Example Legal Domain Template (templates/legal_template.txt
):
Generate embeddings for legal documents optimized for legal research and analysis.
Focus on:
- Legal terminology and concepts
- Case citations and precedents: {content}
- Statutory references and regulations
- Contractual terms and legal obligations
Document Type: {document_type}
Chunk: {chunk_index} of document
Content: {content}
Prioritize legal concepts and relationships for accurate legal document retrieval.

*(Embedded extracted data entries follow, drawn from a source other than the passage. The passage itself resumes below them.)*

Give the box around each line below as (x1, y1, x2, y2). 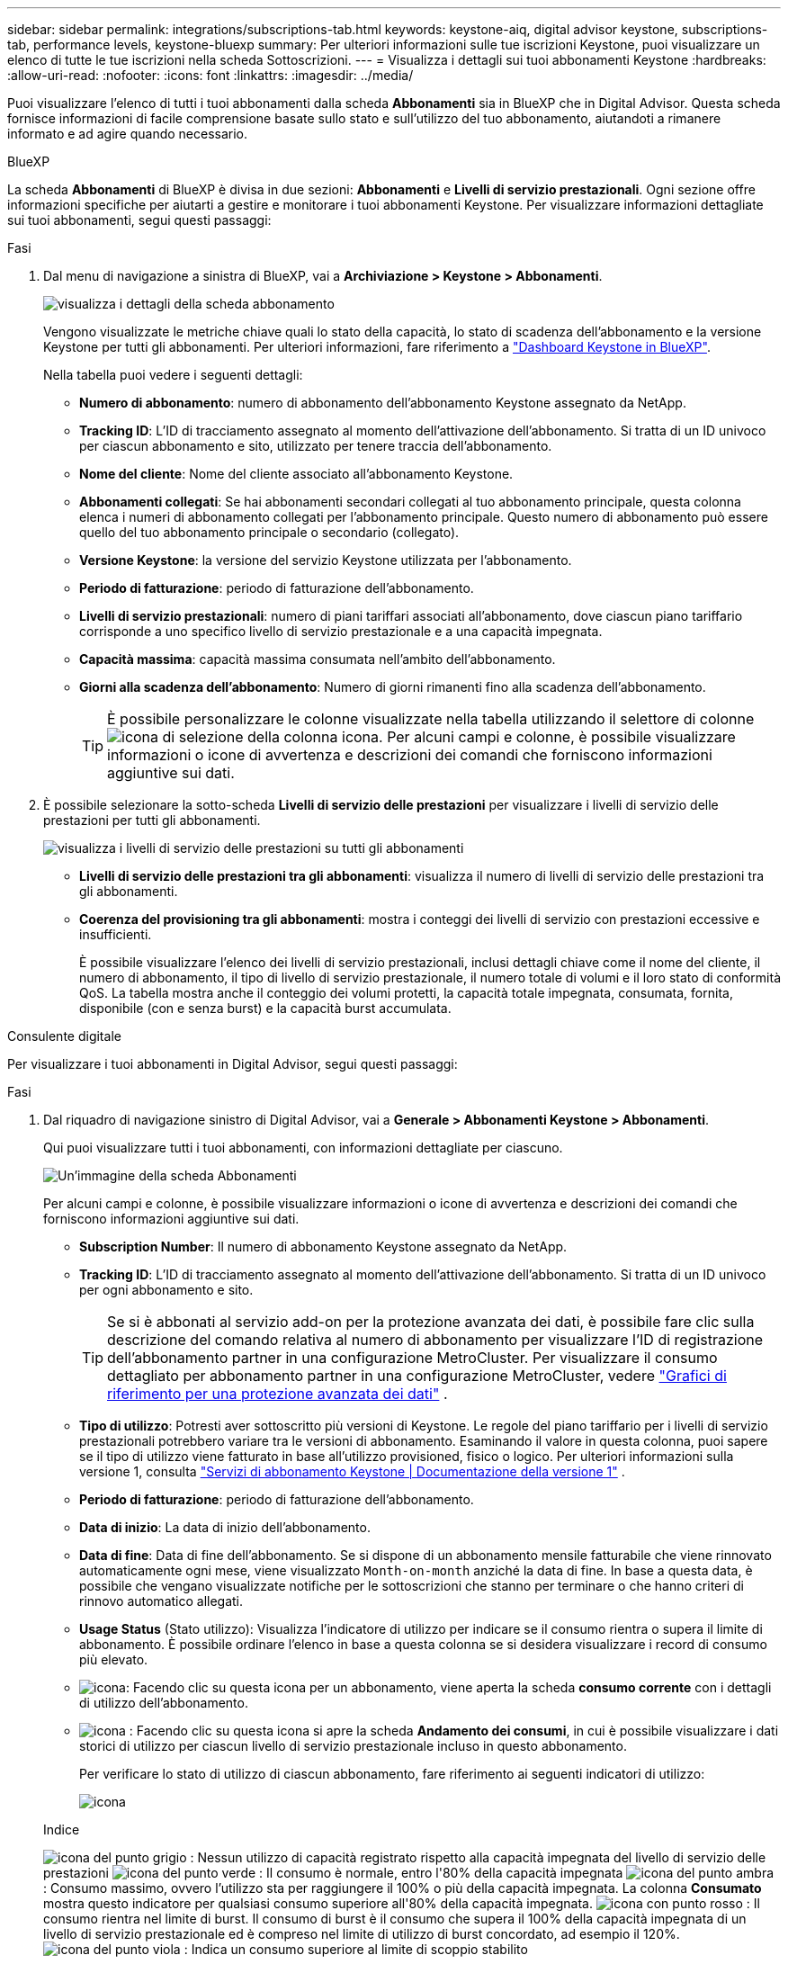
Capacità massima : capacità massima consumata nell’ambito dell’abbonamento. (79, 651, 556, 667)
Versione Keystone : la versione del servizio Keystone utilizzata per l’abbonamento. (79, 552, 572, 568)
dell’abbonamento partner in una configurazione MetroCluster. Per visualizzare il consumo (107, 1349, 718, 1367)
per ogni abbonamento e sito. (79, 1282, 254, 1297)
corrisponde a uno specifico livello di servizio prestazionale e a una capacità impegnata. (79, 623, 603, 639)
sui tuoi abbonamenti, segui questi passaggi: (7, 212, 272, 228)
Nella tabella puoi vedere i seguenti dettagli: (43, 367, 303, 382)
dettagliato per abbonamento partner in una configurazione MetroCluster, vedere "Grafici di (107, 1367, 727, 1385)
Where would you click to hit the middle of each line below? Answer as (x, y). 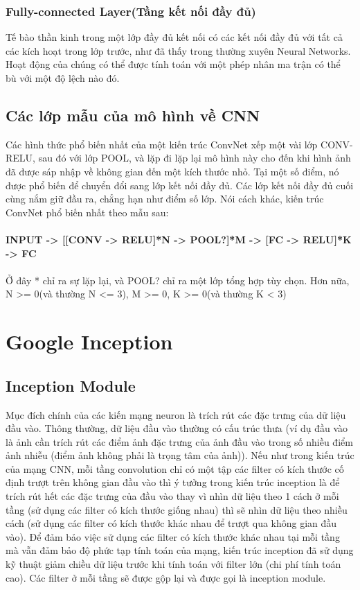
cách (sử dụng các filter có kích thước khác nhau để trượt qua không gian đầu (171, 523)
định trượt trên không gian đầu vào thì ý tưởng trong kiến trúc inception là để (173, 482)
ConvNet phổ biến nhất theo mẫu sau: (87, 212)
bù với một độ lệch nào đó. (63, 78)
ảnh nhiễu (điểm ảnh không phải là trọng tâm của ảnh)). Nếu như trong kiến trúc (180, 455)
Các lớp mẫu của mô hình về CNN (133, 115)
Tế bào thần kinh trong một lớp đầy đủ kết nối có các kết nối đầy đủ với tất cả (174, 37)
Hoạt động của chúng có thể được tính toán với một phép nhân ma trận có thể (173, 64)

Available Template Variables
Use these variables in your custom templates:
{content}
: The document content to be embedded{document_type}
: File type (pdf, txt, json, pptx, etc.){metadata}
: Additional document metadata (file size, source, etc.){chunk_index}
: Index of the current chunk within the document{chunking_strategy}
: The chunking method used (semantic, fixed, sentence)
Custom Variables
Add your own variables using the EMBEDDING_CUSTOM_PROMPT_VARIABLES
environment variable:
export EMBEDDING_CUSTOM_PROMPT_VARIABLES='{"domain": "healthcare", "use_case": "clinical_research"}'
Then use them in your template:
Generate embeddings for {domain} content optimized for {use_case}.
Content: {content}
Configuration Examples
Using Environment Variables:
# Set custom template
export EMBEDDING_PROMPT_TEMPLATE="templates/technical_docs_template.txt"
# Add custom variables
export EMBEDDING_CUSTOM_PROMPT_VARIABLES='{"company": "TechCorp", "product": "API"}'
# Run with custom prompts
python nbedr.py create-embeddings --datapath ./docs --doctype pdf
Using CLI Arguments:
python nbedr.py create-embeddings \
--datapath ./documents \
--doctype pdf \
--embedding-prompt-template templates/my_template.txt
Template Best Practices
- Be Domain-Specific: Include terminology and concepts specific to your field
- Provide Context: Explain the intended use case for the embeddings
- Keep It Focused: Avoid overly long prompts that might confuse the model
- Test and Iterate: Experiment with different prompts and measure embedding quality
- Use Variables: Leverage template variables for dynamic content insertion
Template Examples by Domain
See the templates/
directory for example templates:
embedding_prompt_template.txt
- Default general-purpose templatetemplates/README.md
- Complete template documentation with examples
Quick Domain Templates:
Technical Documentation:
export EMBEDDING_PROMPT_TEMPLATE="templates/tech_docs_template.txt"
Academic Research:
export EMBEDDING_PROMPT_TEMPLATE="templates/academic_template.txt"
Business Content:
export EMBEDDING_PROMPT_TEMPLATE="templates/business_template.txt"
Vector Databases
FAISS (Facebook AI Similarity Search)
- Best for: Local development, high-performance searches, full control
- Pros: Free, very fast, runs locally
- Cons: Requires technical setup, no cloud features
Pinecone
- Best for: Production applications, scaling, managed service
- Pros: Fully managed, excellent performance, built-in scaling
- Cons: Cost increases with usage
ChromaDB
- Best for: Open-source preference, flexibility, development
- Pros: Open source, good documentation, easy to extend
- Cons: Requires more setup than managed services
Azure AI Search (Enterprise Search Platform)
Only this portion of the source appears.